- Born: Toronto, Ontario, Canada
- Origin: Toronto, Ontario, Canada
- Genres: Jazz, funk, R&B, pop
- Occupations: Composer, producer, keyboardist, musical director, arranger
- Instruments: Piano, synthesizer, keyboard

= Lou Pomanti =

Canadian musician

Lou Pomanti is a Canadian composer, producer, keyboardist, musical director, and award-winning arranger, known for his work in jazz, pop, television and film, and for serving as musical director for major Canadian awards shows.

==Early life==
Pomanti was born in Toronto and raised in the Weston neighborhood of Toronto. He began studying piano as a youth, completed studies at The Royal Conservatory of Music, and later attended Humber College’s jazz program.

==Career==
In 1980 Pomanti joined David Clayton-Thomas on tour with Blood, Sweat & Tears and later produced Clayton-Thomas’s album "Soul Ballads". By the mid-1980s he was regularly engaged as a pianist, keyboardist, and arranger, contributing to recordings and performances by artists such as Anne Murray, Gordon Lightfoot, Triumph, Jeff Healey, Kim Mitchell and Marc Jordan.

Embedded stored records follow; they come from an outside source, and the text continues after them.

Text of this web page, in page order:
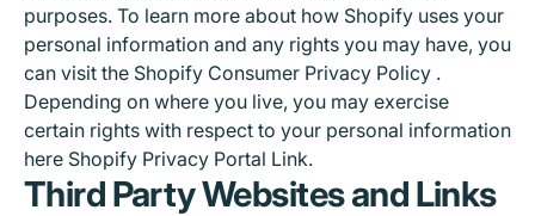
purposes. To learn more about how Shopify uses your
personal information and any rights you may have, you
can visit the Shopify Consumer Privacy Policy .
Depending on where you live, you may exercise
certain rights with respect to your personal information
here Shopify Privacy Portal Link.
Third Party Websites and Links
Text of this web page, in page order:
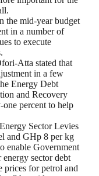
the mid-year budget
in a number of
to execute
Atta stated that
in a few
Energy Debt
and Recovery
percent to help
Sector Levies
and GHp 8 per kg
enable Government
sector debt
prices for petrol and
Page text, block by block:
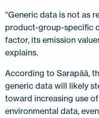
“Generic data is not as
product-group-specific
factor, its emission
explains.
According to Sarapää,
generic data will likely
toward increasing use
environmental data,
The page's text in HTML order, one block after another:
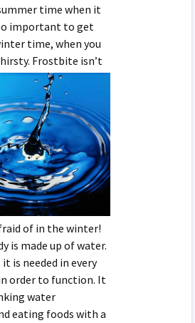
time when it
important to get
time, when you
Frostbite isn’t
of in the winter!
is made up of water.
is needed in every
order to function. It
water
eating foods with a
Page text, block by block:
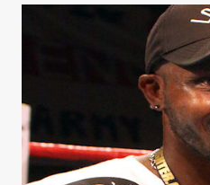
MORRIS
RINGSIDE
BOXING

Beginning in the 1990s Pomanti expanded into composing and arranging for television and film; his credits include work for CBC, CTV, Global and other networks, and he has served repeatedly as musical director for the Gemini Awards (now part of the Canadian Screen Awards), the Genie Awards, the Juno Awards and the Canadian Songwriters Hall of Fame ceremonies.

Pomanti arranged strings and horns on several Michael Bublé recordings (including work credited on Crazy Love) and has provided orchestral arrangements and production on many commercial recordings.

Pomanti leads the Toronto-based horn ensemble Oakland Stroke and continues to perform, arrange and produce; he also released the collaborative album Lou Pomanti & Friends (2022).

==Awards and honors==
- 2007 Gemini Award (arranging/conducting) — Pomanti received a Gemini Award for his arrangement and conducting of Joni Mitchell’s "Both Sides Now" during her Canadian Songwriters Hall of Fame induction.
- 2007 Gemini Award nomination (Best Performance or Host in a Variety Program or Series) - with Michael Bublé for the song "How About You?" for the series "Words to Music: The Songwriters Hall of Fame"
- Multiple Gemini nominations and additional honors for his television and live-event work.
- In 2009, the City of Toronto approved naming a new street Lou Pomanti Street to honor his contributions to music. The street was subsequently listed in the official 2012 Toronto street index.
- He was the recipient of the 2023 Lifetime Achievement Award given by the Toronto Musicians Association.

==Discography==
===Albums===
- Welcome to the Boogaloo Lounge (2011).
- Lou Pomanti & Friends (2022). Vesuvius Music.
- Butterfly (2024) — collaboration with Robyn Black.

===Selected contributions===
- Orchestration/arrangements on Michael Bublé's Crazy Love (selected tracks).
- Producer/arranger for David Clayton-Thomas (Soul Ballads).